╭─ Input
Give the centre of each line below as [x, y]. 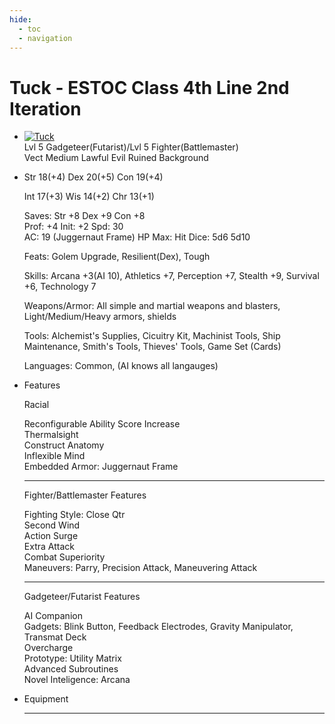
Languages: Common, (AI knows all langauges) [121, 366]
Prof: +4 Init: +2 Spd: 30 [73, 227]
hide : [20, 19]
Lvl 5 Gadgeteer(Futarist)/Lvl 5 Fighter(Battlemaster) [131, 147]
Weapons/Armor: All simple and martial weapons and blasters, [152, 306]
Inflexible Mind [54, 456]
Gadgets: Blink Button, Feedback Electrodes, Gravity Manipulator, [158, 627]
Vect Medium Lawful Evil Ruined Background [116, 158]
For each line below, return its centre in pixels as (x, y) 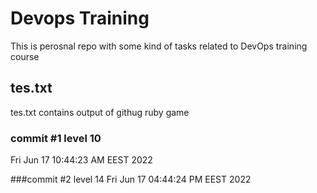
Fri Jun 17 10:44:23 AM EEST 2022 (81, 160)
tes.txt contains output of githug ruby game (100, 112)
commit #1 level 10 (56, 138)
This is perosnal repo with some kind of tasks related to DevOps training (159, 46)
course (25, 56)
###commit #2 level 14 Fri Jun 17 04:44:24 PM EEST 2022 (131, 179)
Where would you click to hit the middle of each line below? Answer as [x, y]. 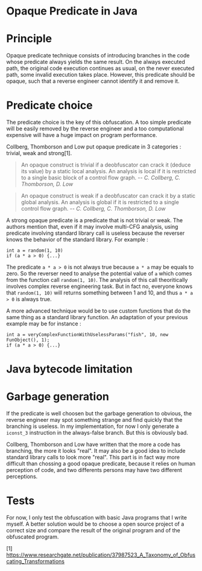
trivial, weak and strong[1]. [39, 153]
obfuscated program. [33, 537]
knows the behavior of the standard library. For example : [77, 240]
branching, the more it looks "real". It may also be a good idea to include [96, 451]
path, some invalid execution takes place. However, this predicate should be [101, 75]
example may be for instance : [44, 324]
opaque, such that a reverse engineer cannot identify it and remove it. [93, 81]
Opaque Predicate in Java [72, 11]
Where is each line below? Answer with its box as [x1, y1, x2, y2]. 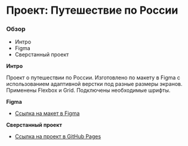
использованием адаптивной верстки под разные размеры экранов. [6, 80, 183, 88]
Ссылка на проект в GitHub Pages [14, 133, 101, 140]
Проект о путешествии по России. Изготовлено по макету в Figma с [6, 74, 181, 81]
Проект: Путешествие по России [6, 4, 178, 17]
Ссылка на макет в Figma [14, 110, 80, 117]
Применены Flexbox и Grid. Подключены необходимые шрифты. [6, 87, 171, 94]
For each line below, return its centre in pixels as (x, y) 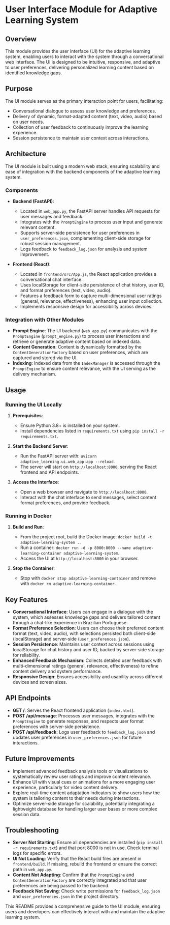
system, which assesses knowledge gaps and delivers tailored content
╰─
Work instructions -
All lines from the one containing "Fri Jun 17 10:44:23 AM EEST 2022 (81, 160)" through the end of the entries above must be given again exactly, with every picture omitted.

Result for this task -
Fri Jun 17 10:44:23 AM EEST 2022 (81, 160)
tes.txt contains output of githug ruby game (100, 112)
commit #1 level 10 (56, 138)
This is perosnal repo with some kind of tasks related to DevOps training (159, 46)
course (25, 56)
###commit #2 level 14 Fri Jun 17 04:44:24 PM EEST 2022 (131, 179)
Where would you click to hit the middle of each line below? Answer as [x, y]. 
trivial, weak and strong[1]. [39, 153]
obfuscated program. [33, 537]
knows the behavior of the standard library. For example : [77, 240]
branching, the more it looks "real". It may also be a good idea to include [96, 451]
path, some invalid execution takes place. However, this predicate should be [101, 75]
example may be for instance : [44, 324]
opaque, such that a reverse engineer cannot identify it and remove it. [93, 81]
Opaque Predicate in Java [72, 11]
Where is each line below? Answer with its box as [x1, y1, x2, y2]. 
использованием адаптивной верстки под разные размеры экранов. [6, 80, 183, 88]
Ссылка на проект в GitHub Pages [14, 133, 101, 140]
Проект о путешествии по России. Изготовлено по макету в Figma с [6, 74, 181, 81]
Проект: Путешествие по России [6, 4, 178, 17]
Ссылка на макет в Figma [14, 110, 80, 117]
Применены Flexbox и Grid. Подключены необходимые шрифты. [6, 87, 171, 94]
For each line below, return its centre in pixels as (x, y) 
system, which assesses knowledge gaps and delivers tailored content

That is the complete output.